Institute for Financial Transparency

Shining a light on the opaque corners of finance

22
Jun
2019
0

“But I trusted Tim [Geithner] …”

In the HBO/Vice documentary Panic, Barack Obama showed just how difficult it is to defend the indefensible.  Particularly when he has to defend the response to the financial crisis by his Administration.  To escape any responsibility for the terrible choices his Administration made, he tries to shift the blame.

But I trusted Tim [Geithner}.  As someone who was a technician.  Who was not ideological.  He was my best bet. [hat tip to Nathan Tankus for quote]

Saying Geithner was his best bet appears to conflict with his statement he thought it was important to support Bush/Paulson’s policy response to the financial crisis as he thought not doing so like FDR would have made crisis worse.

We didn’t actually, I think, do what Franklin Delano Roosevelt did, which was basically wait for six months until the thing had gotten so bad that it became an easier sell politically because we thought that was irresponsible. We had to act quickly.

This quote is really remarkable.

Note how Obama focused on having to act quickly.  Why?  He was still campaigning and, even if he had won, an incoming president has NO power.  We had another administration already in place and it was leading the response to the financial crisis.

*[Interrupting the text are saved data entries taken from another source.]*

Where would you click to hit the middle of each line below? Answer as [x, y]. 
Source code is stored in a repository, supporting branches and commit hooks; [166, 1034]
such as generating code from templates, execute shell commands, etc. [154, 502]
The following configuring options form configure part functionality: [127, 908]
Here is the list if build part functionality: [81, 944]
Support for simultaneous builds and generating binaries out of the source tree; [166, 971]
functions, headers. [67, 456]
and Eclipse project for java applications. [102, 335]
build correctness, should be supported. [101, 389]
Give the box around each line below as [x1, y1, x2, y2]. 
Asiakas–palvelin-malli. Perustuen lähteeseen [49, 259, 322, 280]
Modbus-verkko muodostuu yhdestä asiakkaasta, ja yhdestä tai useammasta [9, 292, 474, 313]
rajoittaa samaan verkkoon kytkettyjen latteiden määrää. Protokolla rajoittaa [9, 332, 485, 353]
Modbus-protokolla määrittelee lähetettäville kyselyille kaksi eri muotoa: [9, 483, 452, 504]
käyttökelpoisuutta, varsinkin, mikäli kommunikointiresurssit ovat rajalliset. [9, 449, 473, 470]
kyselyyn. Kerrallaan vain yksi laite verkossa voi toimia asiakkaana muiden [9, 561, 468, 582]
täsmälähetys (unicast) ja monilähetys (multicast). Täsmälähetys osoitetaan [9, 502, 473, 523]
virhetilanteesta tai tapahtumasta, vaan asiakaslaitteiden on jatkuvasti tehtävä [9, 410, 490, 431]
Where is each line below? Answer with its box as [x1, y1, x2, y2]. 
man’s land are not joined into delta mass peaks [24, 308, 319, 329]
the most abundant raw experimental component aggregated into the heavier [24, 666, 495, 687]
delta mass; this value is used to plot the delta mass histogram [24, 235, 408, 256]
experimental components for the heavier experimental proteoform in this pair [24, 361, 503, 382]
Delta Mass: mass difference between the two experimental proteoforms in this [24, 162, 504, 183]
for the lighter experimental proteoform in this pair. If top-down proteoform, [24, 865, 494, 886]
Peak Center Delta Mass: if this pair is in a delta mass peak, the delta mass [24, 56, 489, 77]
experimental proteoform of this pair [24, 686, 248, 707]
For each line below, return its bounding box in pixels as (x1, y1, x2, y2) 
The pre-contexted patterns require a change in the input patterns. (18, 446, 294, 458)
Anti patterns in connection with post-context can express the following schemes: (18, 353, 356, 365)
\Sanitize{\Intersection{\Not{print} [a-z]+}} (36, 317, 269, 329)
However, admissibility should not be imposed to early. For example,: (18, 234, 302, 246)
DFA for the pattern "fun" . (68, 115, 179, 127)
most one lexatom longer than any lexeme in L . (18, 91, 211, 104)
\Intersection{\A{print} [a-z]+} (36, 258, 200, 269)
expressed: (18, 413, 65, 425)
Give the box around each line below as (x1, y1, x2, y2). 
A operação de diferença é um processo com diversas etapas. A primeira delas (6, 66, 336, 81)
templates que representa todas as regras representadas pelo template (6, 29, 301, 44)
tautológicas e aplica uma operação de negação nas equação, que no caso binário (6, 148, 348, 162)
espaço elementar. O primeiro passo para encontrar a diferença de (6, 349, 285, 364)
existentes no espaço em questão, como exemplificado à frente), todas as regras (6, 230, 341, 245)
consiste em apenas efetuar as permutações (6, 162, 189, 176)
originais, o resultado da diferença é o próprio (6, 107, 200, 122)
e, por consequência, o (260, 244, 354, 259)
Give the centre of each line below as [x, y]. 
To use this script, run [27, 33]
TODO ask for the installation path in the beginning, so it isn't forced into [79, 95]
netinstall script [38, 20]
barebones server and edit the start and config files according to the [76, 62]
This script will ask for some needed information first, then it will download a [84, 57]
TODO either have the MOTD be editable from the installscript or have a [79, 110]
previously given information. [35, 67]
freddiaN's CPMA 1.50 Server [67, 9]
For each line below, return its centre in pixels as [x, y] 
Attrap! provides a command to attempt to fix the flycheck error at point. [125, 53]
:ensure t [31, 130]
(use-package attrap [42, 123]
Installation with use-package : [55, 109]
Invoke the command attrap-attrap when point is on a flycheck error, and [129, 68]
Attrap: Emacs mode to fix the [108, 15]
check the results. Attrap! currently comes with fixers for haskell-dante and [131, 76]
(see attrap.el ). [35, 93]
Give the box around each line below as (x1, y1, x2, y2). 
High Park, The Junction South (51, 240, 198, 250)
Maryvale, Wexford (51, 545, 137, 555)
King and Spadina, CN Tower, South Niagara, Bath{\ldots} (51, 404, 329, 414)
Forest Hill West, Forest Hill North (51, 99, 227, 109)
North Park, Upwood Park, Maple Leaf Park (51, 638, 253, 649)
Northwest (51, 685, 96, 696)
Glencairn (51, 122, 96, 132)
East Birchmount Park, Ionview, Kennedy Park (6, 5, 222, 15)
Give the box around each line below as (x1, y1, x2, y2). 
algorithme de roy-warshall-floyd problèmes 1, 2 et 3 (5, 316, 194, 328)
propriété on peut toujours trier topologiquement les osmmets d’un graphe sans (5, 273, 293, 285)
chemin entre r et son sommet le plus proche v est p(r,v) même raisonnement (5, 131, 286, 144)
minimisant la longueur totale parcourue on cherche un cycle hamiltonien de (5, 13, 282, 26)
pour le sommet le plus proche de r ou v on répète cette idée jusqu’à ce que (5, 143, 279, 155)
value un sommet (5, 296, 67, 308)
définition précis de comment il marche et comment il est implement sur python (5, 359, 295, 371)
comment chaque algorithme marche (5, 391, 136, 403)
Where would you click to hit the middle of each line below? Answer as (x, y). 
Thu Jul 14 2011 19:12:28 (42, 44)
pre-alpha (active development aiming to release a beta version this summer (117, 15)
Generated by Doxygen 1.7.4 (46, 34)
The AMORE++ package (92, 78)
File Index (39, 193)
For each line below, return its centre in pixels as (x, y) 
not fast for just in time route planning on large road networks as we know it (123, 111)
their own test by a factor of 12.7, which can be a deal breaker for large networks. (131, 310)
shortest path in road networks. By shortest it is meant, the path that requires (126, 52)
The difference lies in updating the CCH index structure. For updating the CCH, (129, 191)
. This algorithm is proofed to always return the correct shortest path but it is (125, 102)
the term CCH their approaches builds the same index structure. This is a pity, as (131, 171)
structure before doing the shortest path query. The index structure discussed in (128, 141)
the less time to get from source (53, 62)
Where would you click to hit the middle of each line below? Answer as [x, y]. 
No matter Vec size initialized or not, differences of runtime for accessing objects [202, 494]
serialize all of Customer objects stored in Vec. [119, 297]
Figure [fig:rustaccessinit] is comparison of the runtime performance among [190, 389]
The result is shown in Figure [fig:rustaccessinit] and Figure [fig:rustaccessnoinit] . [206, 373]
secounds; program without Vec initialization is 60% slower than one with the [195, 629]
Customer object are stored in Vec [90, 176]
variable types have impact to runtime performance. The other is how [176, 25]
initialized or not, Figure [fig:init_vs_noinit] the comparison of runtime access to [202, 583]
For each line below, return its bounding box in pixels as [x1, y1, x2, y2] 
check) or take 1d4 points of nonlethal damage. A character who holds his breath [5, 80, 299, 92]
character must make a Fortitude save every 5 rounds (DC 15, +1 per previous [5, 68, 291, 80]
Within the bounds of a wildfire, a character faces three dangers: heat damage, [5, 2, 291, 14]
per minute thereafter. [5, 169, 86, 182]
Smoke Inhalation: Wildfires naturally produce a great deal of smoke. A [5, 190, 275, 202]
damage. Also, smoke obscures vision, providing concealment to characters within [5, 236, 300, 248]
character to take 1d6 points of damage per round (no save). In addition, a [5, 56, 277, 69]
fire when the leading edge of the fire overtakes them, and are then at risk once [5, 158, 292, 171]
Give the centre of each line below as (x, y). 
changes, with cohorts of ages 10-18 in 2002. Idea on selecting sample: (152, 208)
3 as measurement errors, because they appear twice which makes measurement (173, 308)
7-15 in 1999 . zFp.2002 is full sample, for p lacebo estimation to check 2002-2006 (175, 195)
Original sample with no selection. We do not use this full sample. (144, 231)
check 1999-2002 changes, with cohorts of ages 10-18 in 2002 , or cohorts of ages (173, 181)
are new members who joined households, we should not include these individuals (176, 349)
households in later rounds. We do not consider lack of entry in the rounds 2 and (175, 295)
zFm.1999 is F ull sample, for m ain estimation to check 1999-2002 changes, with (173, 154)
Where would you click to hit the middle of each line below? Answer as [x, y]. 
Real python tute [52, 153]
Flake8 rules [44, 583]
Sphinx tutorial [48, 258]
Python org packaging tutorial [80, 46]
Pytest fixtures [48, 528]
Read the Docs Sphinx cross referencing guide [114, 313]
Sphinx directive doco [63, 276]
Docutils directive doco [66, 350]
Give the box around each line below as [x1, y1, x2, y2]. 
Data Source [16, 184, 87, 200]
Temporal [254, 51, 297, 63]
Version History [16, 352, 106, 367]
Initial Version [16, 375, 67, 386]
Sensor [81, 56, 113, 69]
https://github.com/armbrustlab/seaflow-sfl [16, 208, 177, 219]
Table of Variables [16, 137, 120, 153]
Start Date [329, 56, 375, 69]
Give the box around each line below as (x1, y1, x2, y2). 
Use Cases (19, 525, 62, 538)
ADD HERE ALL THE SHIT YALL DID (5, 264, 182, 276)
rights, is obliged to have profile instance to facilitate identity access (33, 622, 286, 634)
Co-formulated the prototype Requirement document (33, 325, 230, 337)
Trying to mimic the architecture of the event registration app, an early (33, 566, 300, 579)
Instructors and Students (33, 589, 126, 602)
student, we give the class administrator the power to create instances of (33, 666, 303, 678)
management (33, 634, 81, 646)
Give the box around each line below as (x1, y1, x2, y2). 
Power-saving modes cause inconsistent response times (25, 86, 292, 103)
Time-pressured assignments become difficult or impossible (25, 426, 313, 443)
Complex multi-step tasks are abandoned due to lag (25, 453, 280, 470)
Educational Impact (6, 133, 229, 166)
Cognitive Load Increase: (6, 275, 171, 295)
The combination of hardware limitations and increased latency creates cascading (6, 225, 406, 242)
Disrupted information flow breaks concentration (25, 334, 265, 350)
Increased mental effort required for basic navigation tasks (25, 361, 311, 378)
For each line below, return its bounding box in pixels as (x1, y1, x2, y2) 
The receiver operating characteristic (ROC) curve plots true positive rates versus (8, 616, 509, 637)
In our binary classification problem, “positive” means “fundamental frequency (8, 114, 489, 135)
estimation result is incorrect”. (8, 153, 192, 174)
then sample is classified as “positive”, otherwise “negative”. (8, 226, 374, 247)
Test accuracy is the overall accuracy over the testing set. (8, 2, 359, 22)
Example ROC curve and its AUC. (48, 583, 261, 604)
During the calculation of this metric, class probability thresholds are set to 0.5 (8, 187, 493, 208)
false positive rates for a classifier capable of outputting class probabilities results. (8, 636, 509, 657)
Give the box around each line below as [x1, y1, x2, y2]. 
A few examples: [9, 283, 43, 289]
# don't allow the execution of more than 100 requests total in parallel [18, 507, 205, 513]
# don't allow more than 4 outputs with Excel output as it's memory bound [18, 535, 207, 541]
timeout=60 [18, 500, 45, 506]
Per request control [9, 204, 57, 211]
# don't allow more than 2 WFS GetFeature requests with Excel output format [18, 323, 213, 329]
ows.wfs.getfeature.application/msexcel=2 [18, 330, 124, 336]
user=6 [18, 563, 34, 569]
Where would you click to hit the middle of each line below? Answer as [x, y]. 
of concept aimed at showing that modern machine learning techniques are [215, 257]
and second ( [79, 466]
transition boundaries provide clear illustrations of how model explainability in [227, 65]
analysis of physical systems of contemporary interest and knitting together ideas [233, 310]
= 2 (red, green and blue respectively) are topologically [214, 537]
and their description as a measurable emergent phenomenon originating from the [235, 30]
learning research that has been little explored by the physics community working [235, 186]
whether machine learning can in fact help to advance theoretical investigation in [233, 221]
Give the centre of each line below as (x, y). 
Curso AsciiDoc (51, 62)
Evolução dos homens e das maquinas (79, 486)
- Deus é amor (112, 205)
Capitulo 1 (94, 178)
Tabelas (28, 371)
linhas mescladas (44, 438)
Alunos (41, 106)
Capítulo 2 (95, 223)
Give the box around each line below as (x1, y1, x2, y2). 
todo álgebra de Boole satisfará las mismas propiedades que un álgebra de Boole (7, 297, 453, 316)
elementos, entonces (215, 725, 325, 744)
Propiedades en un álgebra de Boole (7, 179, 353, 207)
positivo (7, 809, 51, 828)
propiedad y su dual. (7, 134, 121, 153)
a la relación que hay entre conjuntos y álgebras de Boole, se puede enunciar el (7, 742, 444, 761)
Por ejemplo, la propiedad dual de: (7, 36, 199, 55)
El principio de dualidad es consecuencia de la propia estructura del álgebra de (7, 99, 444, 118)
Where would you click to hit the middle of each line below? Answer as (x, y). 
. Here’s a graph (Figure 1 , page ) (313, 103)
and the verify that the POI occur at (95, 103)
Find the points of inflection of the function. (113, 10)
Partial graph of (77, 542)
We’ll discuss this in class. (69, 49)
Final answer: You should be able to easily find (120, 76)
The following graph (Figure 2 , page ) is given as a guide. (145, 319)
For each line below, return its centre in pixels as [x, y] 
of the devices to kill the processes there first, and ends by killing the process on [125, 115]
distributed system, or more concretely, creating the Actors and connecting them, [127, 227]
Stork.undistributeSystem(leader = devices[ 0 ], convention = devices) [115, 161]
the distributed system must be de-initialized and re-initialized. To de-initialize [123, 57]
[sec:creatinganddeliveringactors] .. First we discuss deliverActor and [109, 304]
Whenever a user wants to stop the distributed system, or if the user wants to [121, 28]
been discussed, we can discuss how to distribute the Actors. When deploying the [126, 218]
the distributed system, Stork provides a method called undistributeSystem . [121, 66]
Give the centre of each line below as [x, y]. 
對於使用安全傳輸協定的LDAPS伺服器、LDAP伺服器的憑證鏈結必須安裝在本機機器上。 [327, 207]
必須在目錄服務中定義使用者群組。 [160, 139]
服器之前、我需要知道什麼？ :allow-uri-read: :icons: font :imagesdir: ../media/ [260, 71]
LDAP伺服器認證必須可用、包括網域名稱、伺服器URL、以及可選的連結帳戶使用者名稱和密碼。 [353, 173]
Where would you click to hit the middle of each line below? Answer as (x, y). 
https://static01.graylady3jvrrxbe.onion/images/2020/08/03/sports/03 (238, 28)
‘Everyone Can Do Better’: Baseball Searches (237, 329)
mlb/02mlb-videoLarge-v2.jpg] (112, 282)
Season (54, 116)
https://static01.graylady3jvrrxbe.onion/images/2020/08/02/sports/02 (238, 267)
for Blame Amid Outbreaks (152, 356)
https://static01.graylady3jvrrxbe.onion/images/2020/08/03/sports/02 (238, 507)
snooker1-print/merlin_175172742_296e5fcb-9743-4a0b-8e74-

That administration’s policies were lead by the Committee to Save the Banks (Paulson/Bernanke/Geithner).  These policies weren’t going to change if Obama didn’t approve of its handling of the crisis.

If elected, Obama had over two months to carefully study why the crisis occurred, what impact the current policies were having on the financial system/economy and review the options for policies so his administration could choose to pursue policies that were most likely to successfully end the crisis for the benefit of the 99%.

By acting quickly, he committed his Administration to pursuing a course of action months before he actually took office.  A course of action chosen not by his Administration after careful consideration, but by the previous Administration and the Wall Street friendly Committee to Save the Banks.

A course of action that was entirely inconsistent with the message of “Hope and Change” he ran on.  It wouldn’t have been unreasonable for voters to hope for a change in the bank friendly response to the financial crisis that saw the voters being asked to pick up the tab for the bankers’ losses.  After all, the voters instinctively knew the Committee to Save the Banks’ narrative was a con.

I don’t think I adequately gave Goldman’s former CEO Hank Paulson his due as a salesman.  While he couldn’t sell his con to the American people, he was able to sell his con to Obama.

“This crisis hit, full force, at the very worst possible time,” Paulson recently told Yahoo News. “It was right in the middle of a national election. Both of the presidential candidates, Barack Obama and John McCain, were essentially running against President Bush, who was very unpopular. If either one of those candidates had come out against what we were attempting to do, I think it would’ve been very difficult to get Congress to act. And then we would’ve had a disaster on our hands.”

He recognized Obama was open to the idea of supporting the Committee to Save the Banks’ policy response as Obama saw FDR waiting until he was president as harmful.  Being the extremely good salesman that he is, Paulson seized on this with a narrative of waiting would result in a disaster.  Getting from there to the close of the sale was easy.

What is important to realize here is Obama not signing on to the Committee’s policy response made no difference in the Committee’s choice of saving the banks/bankers rather than borrowers, the real economy and the social contract.

Paulson is right Obama not endorsing saving the banks/bankers would have made a big difference with Congress.  There is a substantial chance the Democrats would have said no to bailing out the banks and yes to saving homeowners from foreclosure.